◆ Your task
First find the line with "visos ekonomikos mastu" in the entries below, then set down exactly every line through the line with "for their support. [53, 221]", that line included.
═════ Data for analysis ═════
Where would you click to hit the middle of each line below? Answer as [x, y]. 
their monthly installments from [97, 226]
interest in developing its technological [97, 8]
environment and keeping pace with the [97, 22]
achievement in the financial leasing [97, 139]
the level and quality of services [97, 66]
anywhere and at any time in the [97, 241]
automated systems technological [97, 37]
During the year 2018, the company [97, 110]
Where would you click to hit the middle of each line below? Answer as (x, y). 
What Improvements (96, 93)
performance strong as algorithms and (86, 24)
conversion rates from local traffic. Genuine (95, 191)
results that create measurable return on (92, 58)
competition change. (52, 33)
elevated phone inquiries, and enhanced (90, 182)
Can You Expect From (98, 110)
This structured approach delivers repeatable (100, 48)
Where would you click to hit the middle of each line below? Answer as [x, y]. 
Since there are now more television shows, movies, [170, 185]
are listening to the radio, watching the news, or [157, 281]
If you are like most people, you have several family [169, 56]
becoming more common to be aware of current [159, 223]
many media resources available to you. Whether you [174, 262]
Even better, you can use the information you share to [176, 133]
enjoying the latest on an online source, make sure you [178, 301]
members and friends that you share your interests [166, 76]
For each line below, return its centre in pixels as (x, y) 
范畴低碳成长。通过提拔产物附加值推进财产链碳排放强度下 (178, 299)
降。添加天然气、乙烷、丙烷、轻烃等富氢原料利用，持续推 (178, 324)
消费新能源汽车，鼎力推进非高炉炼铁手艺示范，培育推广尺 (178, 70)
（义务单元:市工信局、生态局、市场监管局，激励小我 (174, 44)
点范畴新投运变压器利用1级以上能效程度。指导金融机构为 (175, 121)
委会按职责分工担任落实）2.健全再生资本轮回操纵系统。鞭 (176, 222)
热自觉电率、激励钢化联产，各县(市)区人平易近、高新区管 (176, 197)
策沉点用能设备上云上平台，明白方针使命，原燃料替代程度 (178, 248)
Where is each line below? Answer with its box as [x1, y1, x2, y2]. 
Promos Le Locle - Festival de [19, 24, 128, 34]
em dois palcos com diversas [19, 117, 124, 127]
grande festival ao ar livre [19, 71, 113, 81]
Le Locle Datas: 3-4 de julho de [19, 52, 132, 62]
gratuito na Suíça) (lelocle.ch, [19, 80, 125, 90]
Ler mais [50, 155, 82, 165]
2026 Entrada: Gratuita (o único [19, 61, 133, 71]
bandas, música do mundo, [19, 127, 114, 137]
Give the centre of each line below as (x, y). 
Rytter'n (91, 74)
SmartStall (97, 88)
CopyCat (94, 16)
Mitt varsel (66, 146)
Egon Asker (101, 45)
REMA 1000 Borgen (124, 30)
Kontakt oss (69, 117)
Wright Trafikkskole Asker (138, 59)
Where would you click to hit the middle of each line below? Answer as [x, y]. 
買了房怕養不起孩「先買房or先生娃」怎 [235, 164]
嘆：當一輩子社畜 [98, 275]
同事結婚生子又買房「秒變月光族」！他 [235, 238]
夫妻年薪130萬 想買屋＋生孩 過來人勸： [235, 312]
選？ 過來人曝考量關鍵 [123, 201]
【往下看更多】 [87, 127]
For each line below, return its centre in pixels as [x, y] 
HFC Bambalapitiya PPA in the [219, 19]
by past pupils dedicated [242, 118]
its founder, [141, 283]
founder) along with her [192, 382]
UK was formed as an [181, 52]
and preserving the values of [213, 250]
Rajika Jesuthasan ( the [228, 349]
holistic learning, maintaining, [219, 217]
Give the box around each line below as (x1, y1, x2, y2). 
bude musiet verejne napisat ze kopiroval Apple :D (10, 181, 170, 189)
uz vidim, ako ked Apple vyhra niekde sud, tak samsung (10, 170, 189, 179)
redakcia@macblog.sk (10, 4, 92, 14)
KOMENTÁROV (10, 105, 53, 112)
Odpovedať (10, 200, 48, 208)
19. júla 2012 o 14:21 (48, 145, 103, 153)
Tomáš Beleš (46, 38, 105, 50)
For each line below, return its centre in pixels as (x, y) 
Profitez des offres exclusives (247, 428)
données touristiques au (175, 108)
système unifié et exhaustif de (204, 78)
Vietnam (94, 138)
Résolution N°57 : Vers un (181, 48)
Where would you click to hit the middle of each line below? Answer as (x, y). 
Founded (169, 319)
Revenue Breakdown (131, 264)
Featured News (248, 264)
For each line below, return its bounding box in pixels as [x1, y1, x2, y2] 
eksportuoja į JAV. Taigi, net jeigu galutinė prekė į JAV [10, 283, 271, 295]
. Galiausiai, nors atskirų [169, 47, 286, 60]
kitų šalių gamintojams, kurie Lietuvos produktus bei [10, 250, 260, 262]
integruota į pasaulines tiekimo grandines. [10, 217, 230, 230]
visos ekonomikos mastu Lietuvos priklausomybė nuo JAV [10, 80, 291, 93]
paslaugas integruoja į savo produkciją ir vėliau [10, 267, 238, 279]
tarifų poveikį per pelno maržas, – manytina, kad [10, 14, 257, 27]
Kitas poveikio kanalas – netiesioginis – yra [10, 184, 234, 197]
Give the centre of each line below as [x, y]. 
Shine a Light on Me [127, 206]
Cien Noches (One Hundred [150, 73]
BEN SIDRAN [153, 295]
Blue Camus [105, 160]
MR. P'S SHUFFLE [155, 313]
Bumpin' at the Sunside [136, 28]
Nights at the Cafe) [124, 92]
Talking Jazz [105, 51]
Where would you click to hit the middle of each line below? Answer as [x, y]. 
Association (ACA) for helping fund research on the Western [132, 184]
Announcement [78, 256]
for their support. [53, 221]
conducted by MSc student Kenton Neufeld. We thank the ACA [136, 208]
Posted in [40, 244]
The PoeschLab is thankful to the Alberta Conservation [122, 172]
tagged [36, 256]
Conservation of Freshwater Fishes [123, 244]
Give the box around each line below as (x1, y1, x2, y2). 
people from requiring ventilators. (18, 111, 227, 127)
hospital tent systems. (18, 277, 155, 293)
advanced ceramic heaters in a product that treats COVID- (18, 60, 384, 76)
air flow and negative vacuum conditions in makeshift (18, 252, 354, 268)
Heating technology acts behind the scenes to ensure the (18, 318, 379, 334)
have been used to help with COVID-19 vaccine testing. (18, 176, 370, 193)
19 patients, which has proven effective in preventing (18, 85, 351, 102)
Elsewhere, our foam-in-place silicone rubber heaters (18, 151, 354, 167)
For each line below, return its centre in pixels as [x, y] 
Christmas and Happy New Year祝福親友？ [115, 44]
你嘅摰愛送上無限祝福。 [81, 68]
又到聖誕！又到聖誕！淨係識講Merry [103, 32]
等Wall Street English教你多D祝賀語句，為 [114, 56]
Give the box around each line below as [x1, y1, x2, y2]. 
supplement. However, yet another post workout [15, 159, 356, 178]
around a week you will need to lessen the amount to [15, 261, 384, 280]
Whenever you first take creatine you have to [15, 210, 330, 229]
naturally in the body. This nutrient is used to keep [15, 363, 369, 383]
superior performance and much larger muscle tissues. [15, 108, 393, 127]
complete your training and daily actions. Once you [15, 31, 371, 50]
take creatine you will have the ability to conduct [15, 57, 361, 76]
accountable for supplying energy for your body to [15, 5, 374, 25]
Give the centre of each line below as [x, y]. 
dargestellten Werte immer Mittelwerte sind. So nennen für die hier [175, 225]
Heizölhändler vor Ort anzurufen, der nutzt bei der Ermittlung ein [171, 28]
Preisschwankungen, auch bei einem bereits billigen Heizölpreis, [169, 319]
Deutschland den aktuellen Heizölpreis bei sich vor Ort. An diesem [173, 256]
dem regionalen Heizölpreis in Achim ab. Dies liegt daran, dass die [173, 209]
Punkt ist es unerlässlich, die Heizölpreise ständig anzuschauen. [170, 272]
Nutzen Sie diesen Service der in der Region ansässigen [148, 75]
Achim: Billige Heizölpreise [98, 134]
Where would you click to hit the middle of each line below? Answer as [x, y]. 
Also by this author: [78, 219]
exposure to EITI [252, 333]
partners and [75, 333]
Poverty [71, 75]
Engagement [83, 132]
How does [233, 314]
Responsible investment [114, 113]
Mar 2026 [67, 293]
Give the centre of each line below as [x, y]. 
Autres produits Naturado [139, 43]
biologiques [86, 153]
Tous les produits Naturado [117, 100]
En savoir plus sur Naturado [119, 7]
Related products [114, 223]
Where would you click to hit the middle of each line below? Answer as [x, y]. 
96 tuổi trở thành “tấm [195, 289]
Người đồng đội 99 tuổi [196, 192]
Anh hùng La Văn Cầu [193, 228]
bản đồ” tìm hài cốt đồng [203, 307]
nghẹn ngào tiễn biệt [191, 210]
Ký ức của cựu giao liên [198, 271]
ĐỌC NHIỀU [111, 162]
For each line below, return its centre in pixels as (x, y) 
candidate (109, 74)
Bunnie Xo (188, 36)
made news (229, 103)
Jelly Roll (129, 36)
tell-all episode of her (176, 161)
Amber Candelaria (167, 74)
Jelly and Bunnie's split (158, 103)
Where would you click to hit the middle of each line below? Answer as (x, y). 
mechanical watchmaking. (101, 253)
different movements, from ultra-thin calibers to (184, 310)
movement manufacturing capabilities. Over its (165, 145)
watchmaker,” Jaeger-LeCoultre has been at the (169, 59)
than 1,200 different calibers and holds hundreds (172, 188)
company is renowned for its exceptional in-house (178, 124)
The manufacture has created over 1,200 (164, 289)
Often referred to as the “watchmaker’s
═════
◆ Exercise answer
visos ekonomikos mastu Lietuvos priklausomybė nuo JAV [10, 80, 291, 93]
paslaugas integruoja į savo produkciją ir vėliau [10, 267, 238, 279]
tarifų poveikį per pelno maržas, – manytina, kad [10, 14, 257, 27]
Kitas poveikio kanalas – netiesioginis – yra [10, 184, 234, 197]
Give the centre of each line below as [x, y]. 
Shine a Light on Me [127, 206]
Cien Noches (One Hundred [150, 73]
BEN SIDRAN [153, 295]
Blue Camus [105, 160]
MR. P'S SHUFFLE [155, 313]
Bumpin' at the Sunside [136, 28]
Nights at the Cafe) [124, 92]
Talking Jazz [105, 51]
Where would you click to hit the middle of each line below? Answer as [x, y]. 
Association (ACA) for helping fund research on the Western [132, 184]
Announcement [78, 256]
for their support. [53, 221]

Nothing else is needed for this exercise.